_Task_. Every line of the material below needs to be copied exactly; omit the pictures.

_Records for the task_.
######
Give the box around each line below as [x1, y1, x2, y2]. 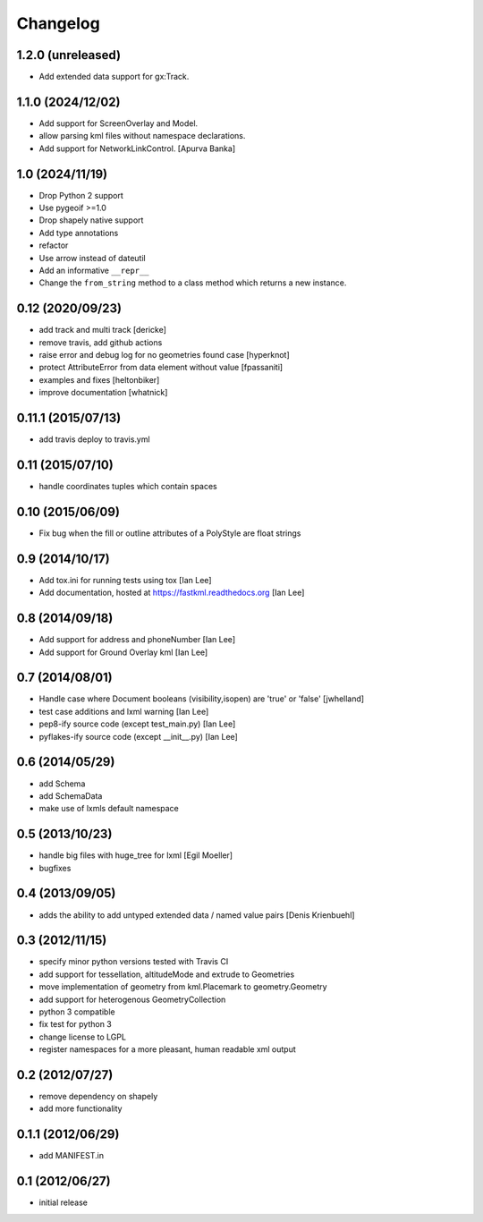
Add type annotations [38, 227, 119, 238]
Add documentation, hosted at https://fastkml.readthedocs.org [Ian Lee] [38, 587, 305, 598]
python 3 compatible [38, 1006, 115, 1017]
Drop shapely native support [38, 215, 144, 225]
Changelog [16, 13, 100, 33]
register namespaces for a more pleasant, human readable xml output [38, 1044, 297, 1055]
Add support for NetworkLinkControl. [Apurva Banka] [38, 143, 236, 154]
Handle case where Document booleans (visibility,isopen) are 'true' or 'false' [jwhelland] [38, 693, 365, 704]
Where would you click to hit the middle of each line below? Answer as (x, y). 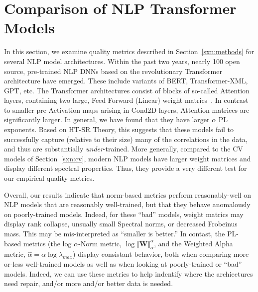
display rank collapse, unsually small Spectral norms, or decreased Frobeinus (121, 224)
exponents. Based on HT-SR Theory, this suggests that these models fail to (119, 129)
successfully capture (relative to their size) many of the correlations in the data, (126, 139)
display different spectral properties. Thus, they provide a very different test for (126, 168)
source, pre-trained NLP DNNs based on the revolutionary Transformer (113, 71)
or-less (14, 263)
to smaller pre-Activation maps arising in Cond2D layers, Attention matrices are (127, 109)
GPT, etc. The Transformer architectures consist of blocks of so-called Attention (127, 90)
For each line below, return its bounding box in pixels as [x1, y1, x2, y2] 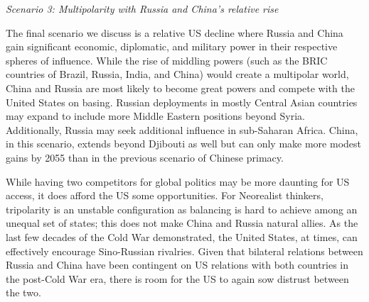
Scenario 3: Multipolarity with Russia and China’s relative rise [6, 1, 279, 16]
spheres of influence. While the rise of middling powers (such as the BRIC [6, 52, 328, 67]
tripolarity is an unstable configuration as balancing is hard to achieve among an [6, 201, 358, 216]
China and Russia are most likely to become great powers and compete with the [6, 80, 355, 95]
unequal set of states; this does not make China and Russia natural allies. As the [6, 216, 358, 230]
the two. [6, 285, 41, 300]
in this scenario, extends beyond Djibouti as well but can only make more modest [6, 136, 361, 151]
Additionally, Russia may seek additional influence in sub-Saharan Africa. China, [6, 122, 358, 137]
######
_Exercise response_.
Give the box around each line below as [x1, y1, x2, y2]. 
Add type annotations [38, 227, 119, 238]
Add documentation, hosted at https://fastkml.readthedocs.org [Ian Lee] [38, 587, 305, 598]
python 3 compatible [38, 1006, 115, 1017]
Drop shapely native support [38, 215, 144, 225]
Changelog [16, 13, 100, 33]
register namespaces for a more pleasant, human readable xml output [38, 1044, 297, 1055]
Add support for NetworkLinkControl. [Apurva Banka] [38, 143, 236, 154]
Handle case where Document booleans (visibility,isopen) are 'true' or 'false' [jwhelland] [38, 693, 365, 704]
Where would you click to hit the middle of each line below? Answer as (x, y). 
display rank collapse, unsually small Spectral norms, or decreased Frobeinus (121, 224)
exponents. Based on HT-SR Theory, this suggests that these models fail to (119, 129)
successfully capture (relative to their size) many of the correlations in the data, (126, 139)
display different spectral properties. Thus, they provide a very different test for (126, 168)
source, pre-trained NLP DNNs based on the revolutionary Transformer (113, 71)
or-less (14, 263)
to smaller pre-Activation maps arising in Cond2D layers, Attention matrices are (127, 109)
GPT, etc. The Transformer architectures consist of blocks of so-called Attention (127, 90)
For each line below, return its bounding box in pixels as [x1, y1, x2, y2] 
Scenario 3: Multipolarity with Russia and China’s relative rise [6, 1, 279, 16]
spheres of influence. While the rise of middling powers (such as the BRIC [6, 52, 328, 67]
tripolarity is an unstable configuration as balancing is hard to achieve among an [6, 201, 358, 216]
China and Russia are most likely to become great powers and compete with the [6, 80, 355, 95]
unequal set of states; this does not make China and Russia natural allies. As the [6, 216, 358, 230]
the two. [6, 285, 41, 300]
in this scenario, extends beyond Djibouti as well but can only make more modest [6, 136, 361, 151]
Additionally, Russia may seek additional influence in sub-Saharan Africa. China, [6, 122, 358, 137]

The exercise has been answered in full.